CVE-2024-9248: 
Foxit PDF Reader vulnerability analysis and mitigation

Foxit PDF Reader contains an out-of-bounds write vulnerability (CVE-2024-9248) that was discovered and disclosed on November 22, 2024. This vulnerability affects multiple versions of Foxit PDF Reader and Foxit PDF Editor on Windows platforms, including versions up to 2024.2.3.25184. The vulnerability allows remote attackers to execute arbitrary code on affected installations, though user interaction is required in the form of visiting a malicious page or opening a malicious file (Zero Day Initiative).

The vulnerability exists within the parsing of PDF files and results from the lack of proper validation of user-supplied data, which can lead to a write past the end of an allocated buffer. The vulnerability has been assigned a CVSS v3.1 base score of 7.8 (HIGH) with the vector string CVSS:3.1/AV:L/AC:L/PR:N/UI:R/S:U/C:H/I:H/A:H. The weakness has been categorized as CWE-787 (Out-of-bounds Write) (NVD).

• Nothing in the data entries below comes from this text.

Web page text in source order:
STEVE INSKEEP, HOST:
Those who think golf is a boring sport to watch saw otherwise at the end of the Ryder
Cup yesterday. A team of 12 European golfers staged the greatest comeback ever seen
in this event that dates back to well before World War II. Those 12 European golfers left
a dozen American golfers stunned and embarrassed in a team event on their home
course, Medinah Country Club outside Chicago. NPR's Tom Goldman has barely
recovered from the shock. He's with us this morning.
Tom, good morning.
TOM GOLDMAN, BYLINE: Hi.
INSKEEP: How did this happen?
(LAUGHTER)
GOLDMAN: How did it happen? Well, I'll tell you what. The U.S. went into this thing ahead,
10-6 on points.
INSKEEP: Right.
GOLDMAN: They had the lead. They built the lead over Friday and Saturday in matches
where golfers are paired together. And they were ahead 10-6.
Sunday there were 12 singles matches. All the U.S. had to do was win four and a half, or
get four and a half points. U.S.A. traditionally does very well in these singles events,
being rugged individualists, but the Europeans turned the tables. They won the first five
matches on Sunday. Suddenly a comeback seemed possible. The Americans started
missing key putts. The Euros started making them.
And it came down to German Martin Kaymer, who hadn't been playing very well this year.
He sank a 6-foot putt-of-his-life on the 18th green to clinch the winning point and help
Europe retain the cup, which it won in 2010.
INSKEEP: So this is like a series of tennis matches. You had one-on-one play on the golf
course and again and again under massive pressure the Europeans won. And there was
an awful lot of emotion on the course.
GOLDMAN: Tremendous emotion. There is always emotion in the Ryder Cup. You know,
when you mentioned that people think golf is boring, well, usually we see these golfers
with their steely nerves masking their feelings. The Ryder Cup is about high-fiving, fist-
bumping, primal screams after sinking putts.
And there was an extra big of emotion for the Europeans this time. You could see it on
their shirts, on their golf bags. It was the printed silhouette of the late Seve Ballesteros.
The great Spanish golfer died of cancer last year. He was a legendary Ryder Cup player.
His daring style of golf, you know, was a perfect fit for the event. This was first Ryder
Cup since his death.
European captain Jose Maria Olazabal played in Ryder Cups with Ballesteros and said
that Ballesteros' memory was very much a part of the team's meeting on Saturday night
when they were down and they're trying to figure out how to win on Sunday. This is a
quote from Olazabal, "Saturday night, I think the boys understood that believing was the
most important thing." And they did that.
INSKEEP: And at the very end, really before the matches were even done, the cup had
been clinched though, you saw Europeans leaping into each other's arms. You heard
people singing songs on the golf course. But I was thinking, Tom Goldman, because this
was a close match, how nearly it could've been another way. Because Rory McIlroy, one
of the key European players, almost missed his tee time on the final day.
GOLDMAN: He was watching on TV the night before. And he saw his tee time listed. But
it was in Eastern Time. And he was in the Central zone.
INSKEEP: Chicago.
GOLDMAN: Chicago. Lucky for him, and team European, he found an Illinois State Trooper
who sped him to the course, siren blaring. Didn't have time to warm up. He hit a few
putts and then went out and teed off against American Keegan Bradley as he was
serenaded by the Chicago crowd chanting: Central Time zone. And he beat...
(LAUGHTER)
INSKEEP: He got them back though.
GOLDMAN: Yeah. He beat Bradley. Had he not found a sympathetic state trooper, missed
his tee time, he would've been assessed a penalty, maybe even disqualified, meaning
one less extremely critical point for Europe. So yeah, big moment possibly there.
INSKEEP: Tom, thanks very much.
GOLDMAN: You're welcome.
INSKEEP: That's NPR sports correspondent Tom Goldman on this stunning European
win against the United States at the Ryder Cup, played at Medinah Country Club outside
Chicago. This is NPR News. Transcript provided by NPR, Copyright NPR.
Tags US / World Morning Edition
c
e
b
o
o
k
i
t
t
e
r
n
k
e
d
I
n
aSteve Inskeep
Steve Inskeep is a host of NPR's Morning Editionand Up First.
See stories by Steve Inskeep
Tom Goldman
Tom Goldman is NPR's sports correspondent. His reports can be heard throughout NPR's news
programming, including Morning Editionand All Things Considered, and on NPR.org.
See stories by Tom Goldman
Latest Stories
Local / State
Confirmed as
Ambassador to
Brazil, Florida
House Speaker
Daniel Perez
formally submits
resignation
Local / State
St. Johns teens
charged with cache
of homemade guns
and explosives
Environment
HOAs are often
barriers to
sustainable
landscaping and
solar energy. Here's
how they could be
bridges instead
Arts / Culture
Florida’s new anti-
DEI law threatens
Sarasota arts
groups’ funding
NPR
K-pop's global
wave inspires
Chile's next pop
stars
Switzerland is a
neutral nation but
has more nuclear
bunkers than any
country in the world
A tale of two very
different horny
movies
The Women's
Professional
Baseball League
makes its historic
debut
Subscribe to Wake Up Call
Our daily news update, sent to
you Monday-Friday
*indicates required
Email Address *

Successful exploitation of this vulnerability allows attackers to execute arbitrary code in the context of the current process. This means an attacker could potentially gain the same privileges as the application running the vulnerable code, enabling them to execute malicious commands on the affected system (Zero Day Initiative).

Foxit has released security updates to address this vulnerability. Users are advised to update their applications to the latest versions. For Version 2023.1 and higher, users can update by clicking on 'Help' > 'About Foxit PDF Reader' or 'About Foxit PDF Editor' > 'Check for Update'. Alternatively, users can download the updated version directly from the Foxit website (Foxit Security Bulletin).